_WHAT THIS TASK INVOLVES:_ Those lines of the material below that fall between its first line and the line with "comprises highly skilled", both included, are to be repeated exactly.

_DATA PROVIDED:_
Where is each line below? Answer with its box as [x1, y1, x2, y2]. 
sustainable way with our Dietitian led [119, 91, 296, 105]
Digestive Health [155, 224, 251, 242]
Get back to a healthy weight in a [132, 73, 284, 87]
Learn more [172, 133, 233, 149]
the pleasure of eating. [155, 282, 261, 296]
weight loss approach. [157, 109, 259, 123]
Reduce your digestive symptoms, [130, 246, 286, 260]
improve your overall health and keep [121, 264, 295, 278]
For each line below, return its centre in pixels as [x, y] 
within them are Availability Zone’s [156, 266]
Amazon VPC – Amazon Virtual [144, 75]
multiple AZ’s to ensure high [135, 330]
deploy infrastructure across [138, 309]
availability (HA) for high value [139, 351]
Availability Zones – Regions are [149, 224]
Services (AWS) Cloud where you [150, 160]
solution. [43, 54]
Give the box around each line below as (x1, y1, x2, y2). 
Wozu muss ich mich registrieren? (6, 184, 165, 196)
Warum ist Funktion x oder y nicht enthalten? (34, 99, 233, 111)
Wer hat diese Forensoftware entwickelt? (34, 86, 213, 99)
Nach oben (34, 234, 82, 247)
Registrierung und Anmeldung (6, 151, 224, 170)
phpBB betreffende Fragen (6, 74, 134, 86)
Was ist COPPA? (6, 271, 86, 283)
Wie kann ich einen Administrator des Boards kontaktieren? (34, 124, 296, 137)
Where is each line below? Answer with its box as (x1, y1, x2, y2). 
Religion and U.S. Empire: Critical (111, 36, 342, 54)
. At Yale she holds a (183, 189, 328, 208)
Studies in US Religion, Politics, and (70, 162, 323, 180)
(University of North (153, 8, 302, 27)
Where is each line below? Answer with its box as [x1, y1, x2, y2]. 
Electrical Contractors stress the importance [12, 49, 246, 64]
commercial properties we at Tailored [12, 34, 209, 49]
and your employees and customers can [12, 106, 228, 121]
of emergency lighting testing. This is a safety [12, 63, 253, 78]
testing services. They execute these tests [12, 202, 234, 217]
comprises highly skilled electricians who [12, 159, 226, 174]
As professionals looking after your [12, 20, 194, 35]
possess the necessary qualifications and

_TASK ANSWER:_
Where is each line below? Answer with its box as [x1, y1, x2, y2]. 
sustainable way with our Dietitian led [119, 91, 296, 105]
Digestive Health [155, 224, 251, 242]
Get back to a healthy weight in a [132, 73, 284, 87]
Learn more [172, 133, 233, 149]
the pleasure of eating. [155, 282, 261, 296]
weight loss approach. [157, 109, 259, 123]
Reduce your digestive symptoms, [130, 246, 286, 260]
improve your overall health and keep [121, 264, 295, 278]
For each line below, return its centre in pixels as [x, y] 
within them are Availability Zone’s [156, 266]
Amazon VPC – Amazon Virtual [144, 75]
multiple AZ’s to ensure high [135, 330]
deploy infrastructure across [138, 309]
availability (HA) for high value [139, 351]
Availability Zones – Regions are [149, 224]
Services (AWS) Cloud where you [150, 160]
solution. [43, 54]
Give the box around each line below as (x1, y1, x2, y2). 
Wozu muss ich mich registrieren? (6, 184, 165, 196)
Warum ist Funktion x oder y nicht enthalten? (34, 99, 233, 111)
Wer hat diese Forensoftware entwickelt? (34, 86, 213, 99)
Nach oben (34, 234, 82, 247)
Registrierung und Anmeldung (6, 151, 224, 170)
phpBB betreffende Fragen (6, 74, 134, 86)
Was ist COPPA? (6, 271, 86, 283)
Wie kann ich einen Administrator des Boards kontaktieren? (34, 124, 296, 137)
Where is each line below? Answer with its box as (x1, y1, x2, y2). 
Religion and U.S. Empire: Critical (111, 36, 342, 54)
. At Yale she holds a (183, 189, 328, 208)
Studies in US Religion, Politics, and (70, 162, 323, 180)
(University of North (153, 8, 302, 27)
Where is each line below? Answer with its box as [x1, y1, x2, y2]. 
Electrical Contractors stress the importance [12, 49, 246, 64]
commercial properties we at Tailored [12, 34, 209, 49]
and your employees and customers can [12, 106, 228, 121]
of emergency lighting testing. This is a safety [12, 63, 253, 78]
testing services. They execute these tests [12, 202, 234, 217]
comprises highly skilled electricians who [12, 159, 226, 174]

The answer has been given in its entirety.